The narrator wonders about her biological parents: “Does my birth mother’s hair stick up like mine? Is my birth father a good reader like me?” The story concludes with her belief that “no matter where I go or what I do, I’ll always have my family by my side…because families are forever!”

Carlson—who is known for her sensitive handling of real-life topics—does an excellent job of hitting the type of messages that adoptive parents want to convey to our children; her tone is right-on. I was especially pleased with the young child’s curiosity about both of her birthparents, not just her birthmother.

Thanks to the author’s stellar reputation, this book will reach a wide audience. Because even those without ties to the adoption community will encounter it in libraries, bookstores, and classrooms around the country, my hope is that the book will promote a better understanding of adoption.

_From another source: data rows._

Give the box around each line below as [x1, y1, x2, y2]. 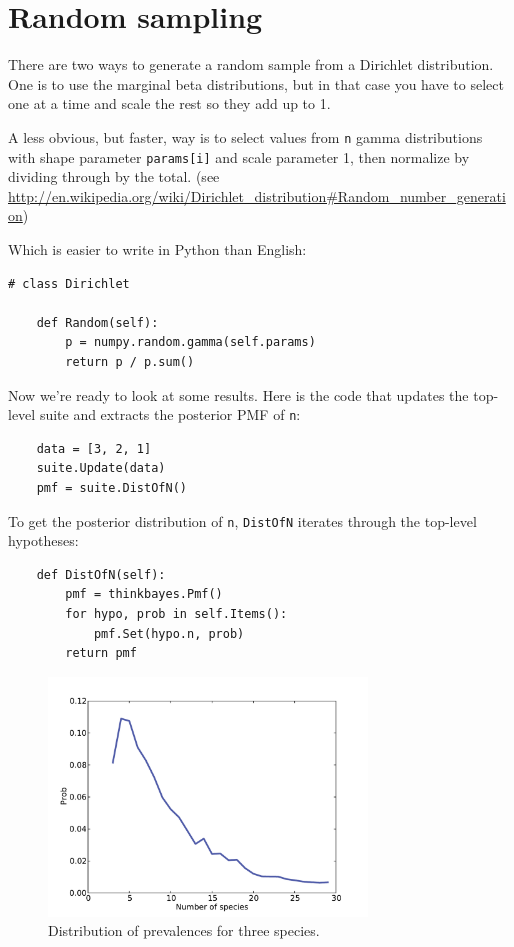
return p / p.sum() [65, 354, 195, 369]
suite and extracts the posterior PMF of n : [39, 404, 301, 425]
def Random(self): [36, 315, 159, 330]
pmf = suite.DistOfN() [36, 481, 187, 495]
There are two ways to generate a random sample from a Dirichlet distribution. [8, 54, 494, 75]
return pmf [65, 646, 137, 661]
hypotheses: [8, 530, 79, 551]
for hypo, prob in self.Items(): [65, 607, 288, 622]

I had the pleasure of talking with Carlson recently about My Family Is Forever when she visited the library where I work. After Carlson’s visit, my son, Aaron, proudly presented an autographed copy of My Family Is Forever to his 4-year-old sister, Natalie, who was adopted from Russia. As the three of us sat down to read it together, I imagined families throughout Ames, Iowa—whether or not they had ties to adoption—doing the same.

Reviewed by Kay Marner, a mother by birth and adoption, who works for the public library in Ames, Iowa.